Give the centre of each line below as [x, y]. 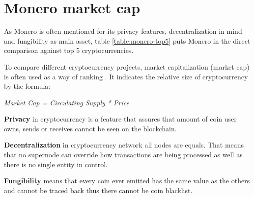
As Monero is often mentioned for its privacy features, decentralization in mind [123, 31]
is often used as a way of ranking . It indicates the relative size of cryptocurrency [126, 76]
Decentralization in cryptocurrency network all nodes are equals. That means [124, 145]
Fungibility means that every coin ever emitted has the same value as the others [127, 181]
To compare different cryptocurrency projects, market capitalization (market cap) [127, 66]
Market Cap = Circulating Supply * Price [67, 102]
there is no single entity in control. [56, 164]
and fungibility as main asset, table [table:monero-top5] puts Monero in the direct [127, 40]
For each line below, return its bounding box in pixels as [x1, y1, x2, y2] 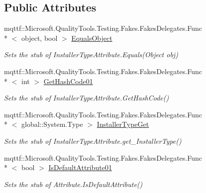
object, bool [21, 32, 58, 43]
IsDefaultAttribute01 [48, 162, 112, 173]
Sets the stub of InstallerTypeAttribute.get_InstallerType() [4, 135, 182, 146]
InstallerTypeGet [97, 119, 149, 129]
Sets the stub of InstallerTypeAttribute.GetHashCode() [4, 93, 169, 103]
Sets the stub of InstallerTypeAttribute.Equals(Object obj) [4, 49, 178, 60]
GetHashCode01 [43, 76, 93, 86]
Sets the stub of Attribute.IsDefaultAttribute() [4, 179, 143, 189]
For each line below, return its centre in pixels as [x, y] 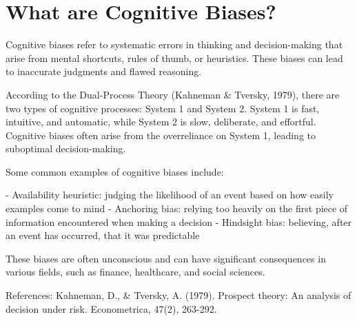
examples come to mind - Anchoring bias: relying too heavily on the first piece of [177, 208]
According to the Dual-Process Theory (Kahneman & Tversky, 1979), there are [173, 94]
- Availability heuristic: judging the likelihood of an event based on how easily [170, 195]
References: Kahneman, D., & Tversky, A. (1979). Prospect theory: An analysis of [178, 295]
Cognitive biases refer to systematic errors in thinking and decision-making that [174, 44]
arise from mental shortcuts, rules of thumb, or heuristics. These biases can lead [174, 58]
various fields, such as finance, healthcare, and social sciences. [135, 272]
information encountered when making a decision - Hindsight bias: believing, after [179, 221]
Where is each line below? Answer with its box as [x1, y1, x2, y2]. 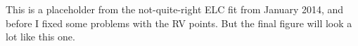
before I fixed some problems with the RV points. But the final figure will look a [6, 15, 352, 30]
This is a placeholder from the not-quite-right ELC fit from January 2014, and [6, 2, 344, 16]
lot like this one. [6, 29, 75, 44]
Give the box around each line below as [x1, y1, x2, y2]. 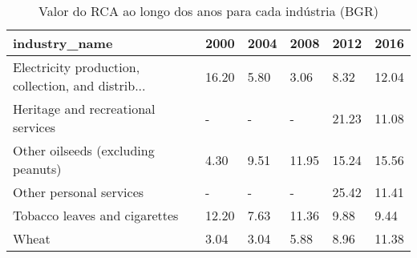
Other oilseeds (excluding [13, 141, 155, 159]
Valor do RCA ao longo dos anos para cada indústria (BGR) [38, 2, 379, 20]
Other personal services [13, 183, 144, 201]
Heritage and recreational [13, 99, 156, 118]
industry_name [13, 34, 113, 52]
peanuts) [13, 159, 62, 178]
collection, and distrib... [13, 76, 146, 95]
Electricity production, [13, 58, 140, 76]
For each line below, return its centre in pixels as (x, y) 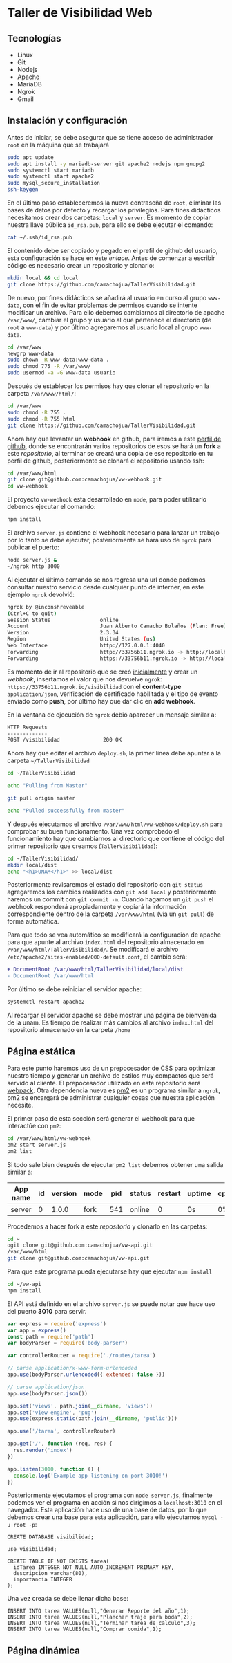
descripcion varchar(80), (51, 1574)
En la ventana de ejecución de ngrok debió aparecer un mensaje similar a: (112, 715)
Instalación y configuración (67, 121)
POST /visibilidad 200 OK (65, 740)
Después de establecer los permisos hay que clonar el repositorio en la (108, 386)
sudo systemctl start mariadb (51, 170)
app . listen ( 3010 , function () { (54, 1469)
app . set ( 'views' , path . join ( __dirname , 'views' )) (80, 1406)
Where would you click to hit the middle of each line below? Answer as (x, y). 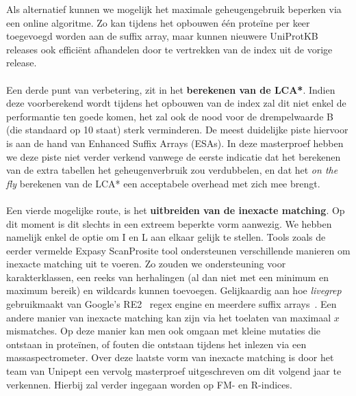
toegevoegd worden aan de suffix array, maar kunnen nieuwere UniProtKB (162, 36)
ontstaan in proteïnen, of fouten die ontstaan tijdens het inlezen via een (156, 344)
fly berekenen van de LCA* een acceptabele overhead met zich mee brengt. (163, 183)
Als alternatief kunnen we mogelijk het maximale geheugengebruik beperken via (174, 9)
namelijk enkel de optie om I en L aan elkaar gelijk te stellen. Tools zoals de (166, 237)
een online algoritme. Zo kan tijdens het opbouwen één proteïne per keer (158, 22)
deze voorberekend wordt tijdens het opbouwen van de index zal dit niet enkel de (176, 103)
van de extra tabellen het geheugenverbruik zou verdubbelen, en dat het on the (172, 170)
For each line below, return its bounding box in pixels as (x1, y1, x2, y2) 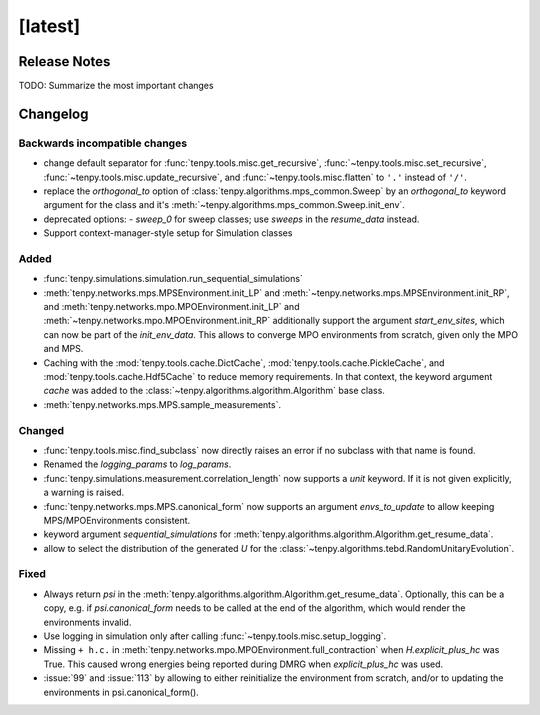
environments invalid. (43, 616, 132, 628)
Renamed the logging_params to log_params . (43, 458, 232, 470)
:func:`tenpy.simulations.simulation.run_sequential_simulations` (43, 273, 304, 285)
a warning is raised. (43, 486, 125, 499)
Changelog (18, 105, 89, 122)
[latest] (18, 15, 81, 37)
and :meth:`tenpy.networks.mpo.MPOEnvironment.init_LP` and (43, 301, 300, 313)
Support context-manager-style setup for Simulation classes (43, 227, 293, 239)
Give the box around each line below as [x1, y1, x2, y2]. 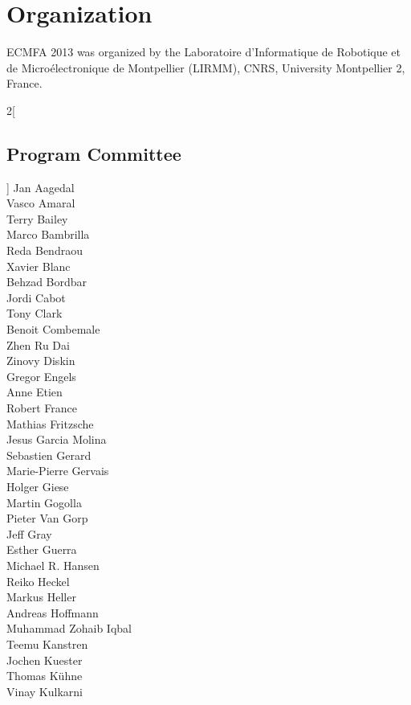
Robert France [6, 400, 77, 416]
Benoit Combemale [6, 321, 100, 338]
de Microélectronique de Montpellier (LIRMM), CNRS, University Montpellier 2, [6, 59, 405, 76]
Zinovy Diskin [6, 352, 75, 369]
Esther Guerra [6, 541, 77, 558]
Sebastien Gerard [6, 446, 92, 463]
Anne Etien [6, 383, 63, 400]
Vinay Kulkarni [6, 682, 83, 699]
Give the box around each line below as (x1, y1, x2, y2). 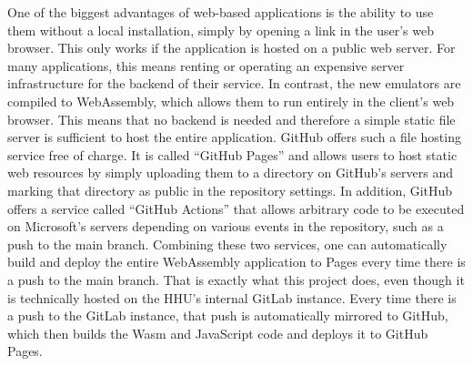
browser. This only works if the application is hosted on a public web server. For (7, 38, 456, 57)
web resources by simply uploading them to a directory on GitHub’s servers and (7, 163, 454, 182)
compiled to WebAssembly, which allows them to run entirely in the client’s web (7, 91, 455, 110)
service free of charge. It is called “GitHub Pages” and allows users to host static (7, 145, 458, 164)
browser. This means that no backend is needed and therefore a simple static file (7, 109, 456, 128)
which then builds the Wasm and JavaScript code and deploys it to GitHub (7, 323, 428, 342)
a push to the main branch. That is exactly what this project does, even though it (7, 269, 465, 289)
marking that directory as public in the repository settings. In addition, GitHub (7, 180, 453, 199)
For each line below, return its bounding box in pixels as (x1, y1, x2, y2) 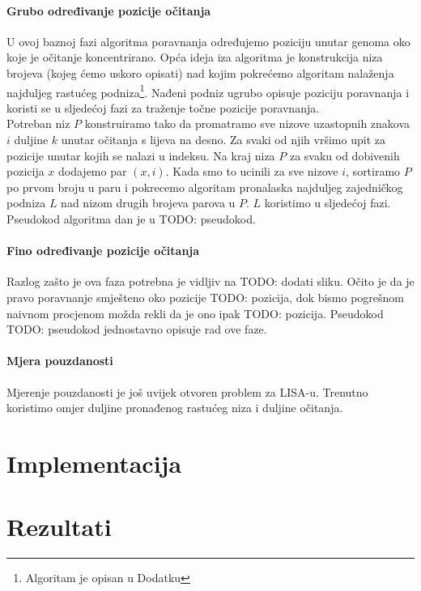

• _PROBLEM DETAILS_
Restate the material word for word from its first line through the line containing "InstallerTypeGet [97, 119, 149, 129]", both included; the pictures do not belong in it.

• _TASK OUTPUT_
Give the centre of each line below as [x, y]. 
As Monero is often mentioned for its privacy features, decentralization in mind [123, 31]
is often used as a way of ranking . It indicates the relative size of cryptocurrency [126, 76]
Decentralization in cryptocurrency network all nodes are equals. That means [124, 145]
Fungibility means that every coin ever emitted has the same value as the others [127, 181]
To compare different cryptocurrency projects, market capitalization (market cap) [127, 66]
Market Cap = Circulating Supply * Price [67, 102]
there is no single entity in control. [56, 164]
and fungibility as main asset, table [table:monero-top5] puts Monero in the direct [127, 40]
For each line below, return its bounding box in pixels as [x1, y1, x2, y2] 
object, bool [21, 32, 58, 43]
IsDefaultAttribute01 [48, 162, 112, 173]
Sets the stub of InstallerTypeAttribute.get_InstallerType() [4, 135, 182, 146]
InstallerTypeGet [97, 119, 149, 129]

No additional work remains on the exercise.